The present disclosure concerns thermal shielding in a gas turbine, more particularly, thermal shielding of the bucket groove where a turbine blade root portion engages with the turbine disc. It also concerns control of internal cooling flows within the turbine blade such that increases of cooling flow in some internal cooling channels, does not reduce cooling flow to other internal channels/features in the turbine blade.

BACKGROUND OF THE INVENTION AND PRIOR ART

In a gas turbine engine, ambient air is drawn into a compressor section. Alternate rows of stationary and rotating aerofoil blades are arranged around a common axis; together these accelerate and compress the incoming air. A rotating shaft drives the rotating blades. Compressed air is delivered to a combustor section where it is mixed with fuel and ignited. Ignition causes rapid expansion of the fuel/air mix which is directed in part to propel a body carrying the engine and in another part to drive rotation of a series of turbines arranged downstream of the combustor. The turbines share rotor shafts in common with the rotating blades of the compressor and work, through the shaft, to drive rotation of the compressor blades.

It is well known that the operating efficiency of a gas turbine engine is improved by increasing the operating temperature.
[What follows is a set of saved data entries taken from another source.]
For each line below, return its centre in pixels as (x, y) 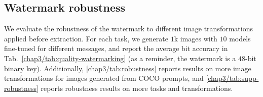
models (240, 38)
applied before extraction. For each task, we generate (86, 38)
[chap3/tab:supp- (232, 78)
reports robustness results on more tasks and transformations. (137, 88)
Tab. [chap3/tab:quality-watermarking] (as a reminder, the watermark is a (120, 58)
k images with (196, 38)
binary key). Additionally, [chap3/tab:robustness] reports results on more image (128, 68)
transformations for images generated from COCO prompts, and (104, 78)
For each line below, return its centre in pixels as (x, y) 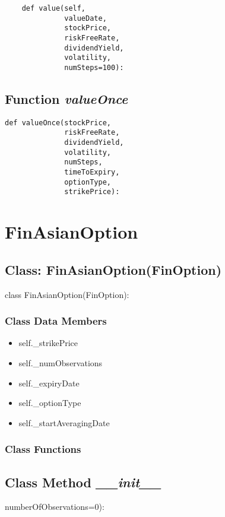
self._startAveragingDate (64, 422)
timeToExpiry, (92, 172)
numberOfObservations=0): (55, 507)
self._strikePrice (48, 343)
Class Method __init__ (83, 482)
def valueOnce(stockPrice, (58, 123)
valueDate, (85, 18)
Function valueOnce (66, 98)
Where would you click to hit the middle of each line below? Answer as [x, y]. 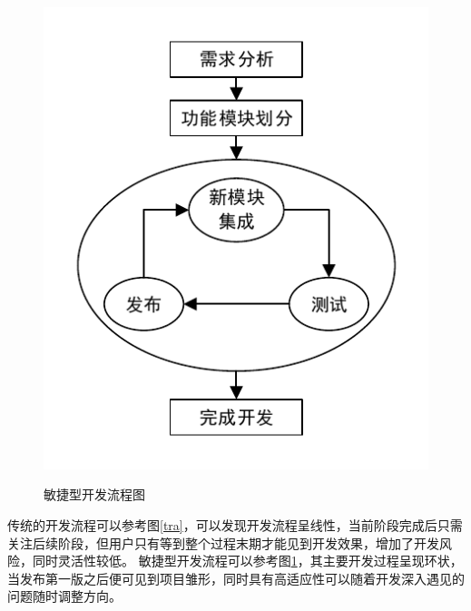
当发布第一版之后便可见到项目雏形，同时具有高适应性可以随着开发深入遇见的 [236, 578]
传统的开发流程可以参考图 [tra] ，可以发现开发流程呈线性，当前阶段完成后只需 [235, 524]
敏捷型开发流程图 [94, 494]
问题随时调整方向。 [64, 596]
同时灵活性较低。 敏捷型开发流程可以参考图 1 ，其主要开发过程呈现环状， [247, 561]
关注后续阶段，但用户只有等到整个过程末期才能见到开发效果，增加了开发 [223, 542]
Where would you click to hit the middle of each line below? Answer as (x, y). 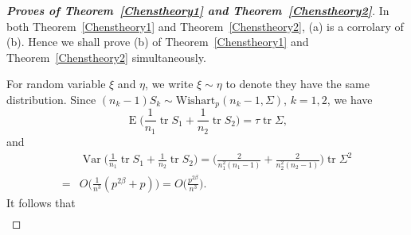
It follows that (41, 202)
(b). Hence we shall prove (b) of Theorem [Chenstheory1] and (158, 42)
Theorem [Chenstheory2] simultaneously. (106, 57)
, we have (350, 99)
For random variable (56, 84)
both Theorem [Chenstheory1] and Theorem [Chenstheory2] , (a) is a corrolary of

The ability to optimise efficiency through increased temperatures is restricted by changes in behaviour of materials used in the engine components at elevated temperatures which, amongst other things, can impact upon the mechanical strength of the blades and rotor disc which carries the blades. This problem is addressed by providing a flow of coolant through and/or over the turbine rotor disc and blades.

It is known to take off a portion of the air output from the compressor (which is not subjected to ignition in the combustor and so is relatively cooler) and feed this to surfaces in the turbine section which are likely to suffer damage from excessive heat. Typically the cooling air is delivered adjacent the rim of the turbine disc and directed to a port which enters the turbine blade body and is distributed through the blade, typically by means of a labyrinth of channels extending through the blade body.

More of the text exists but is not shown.